As many Imap files as they are simulations are also printed, mapping each gene copy to a sampling cluster, that is a putative population/species for BPP.

The program generates a bunch of files in the output directory giving access to various aspects of the demographic process. We will look to the demographic process more in details in the second part.

## Demographic process

Run the following:

model_1 --config examples/config_1.ctl --landscape examples/australia_precipitation_6032.tif
./animate.R output/N.tif 100


We are giving this time a different configuration file to spatial_process. Its content should be:

landscape=../decrypt/example/australia_precipitation_6032.tif
n_sim_gen=5
n_loci=5
lat_0=-20.0
lon_0=125.0
N_0=1000
duration=500
lat_1=-20.0
lon_1=125.0
n_sample_1=30
n_sample_2=30
sampling_threshold=30
suitability_threshold=26.4
K_max=50
p=0.2
K_min_a=15
K_min_b=50
r=1
emigrant_rate=0.5
friction_suitable=0.4
friction_unsuitable=0.6
demography_out=output/N.tif
last_layer_out=output/last_N.tif
distribution_area_out=output/distribution_area.shp
sample_out=output/sample.shp
database=output/test.db


At the bottom of this page, there is an equivalent file with comment documenting the meaning of the parameters. We are here mostly interested in changing values from the suitability_threshold to the friction_unsuitable options, configuring the demographic process.

### Demographic model

In its present version, the demographic model considers that the landscape is divided into suitable and unsuitable areas. Suitable areas are locations where the value of the landscape is greater than a threshold. Suitable areas are characterized by higher carrying capacity $K_{max}$ and a facilitated migration. Unsuitable areas have most of the time a low carrying capacity $K_{min}^a$, but with probability $p$ a location can switch to a higher $K_{min}^b$.

We may surely develop a simpler alternative model, but in its current state it allows to simulate interesting patterns of population persistence in unsuitable areas.

The growth rate is assumed constant across the landscape, as well as the emigrant rate.

This configuration allow to generate the following demgoraphic history.

You may need google chrome to be able to see this movie

Change the value options to generate different histories. Lower $p$ will be, the more the demographic expansion will be constrained to suitable areas.

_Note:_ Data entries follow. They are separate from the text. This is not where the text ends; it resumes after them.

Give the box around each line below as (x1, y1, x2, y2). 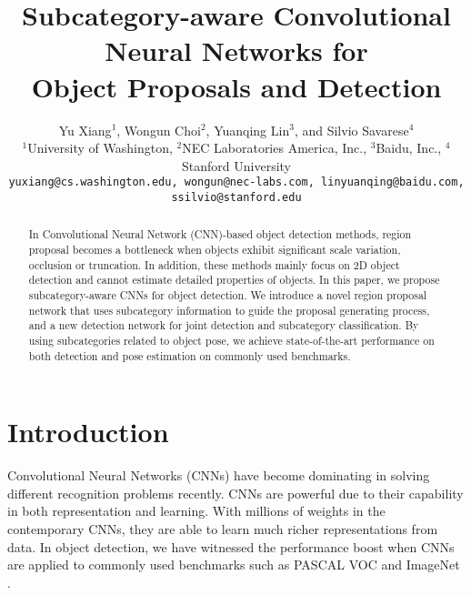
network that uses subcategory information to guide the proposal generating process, (28, 302, 430, 318)
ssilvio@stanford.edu (171, 190, 302, 204)
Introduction (7, 413, 169, 450)
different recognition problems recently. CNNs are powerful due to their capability (7, 483, 464, 502)
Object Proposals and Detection (31, 67, 442, 105)
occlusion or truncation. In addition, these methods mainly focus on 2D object (28, 257, 400, 272)
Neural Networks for (105, 32, 368, 69)
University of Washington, (27, 138, 173, 157)

## Visualize pre-computed results

### Sampling scheme

In the spatial process configuration file, we limited the number of simulations to 5 sampling schemes, each one composed of:

• 1 sampling cluster fixed on a given coordinate
• 1 sampling cluster that varies uniformly across the distribution area

Within a radius of 30km each of these coordinates, 30 individuals are sampled uniformly. These parameters can be change in the spatial_process.ctl configuration file.

First this script allows to generate a plot sampling_scheme.png representing the fixed sampling cluster, in red, and the 5 varying clusters with their respective radius, in black, on top of the spatial distribution of the population sizes at sampling time, in colors.

We find these kind of plots useful to configure the sampling scheme properties. The R script also generates visualization of the BPP robustness analysis.

### Posterior probability

To visualize the combined effects of departures from the MSC model hypothesis and sampling scheme, you can either look at the raw posterior probabilities, or perform a spatial interpolation of this probability.

The script generated a plot raw_posterior_probability.png representing at the location of population $P_2$ the posterior probability of detecting more than 1 species by BPP.

A spatial interpolation of these probabilities is also generated by the R script, and saved as interpolation.png

This plot give an interesting overview of what we should expect BPP to infer under a spatial history.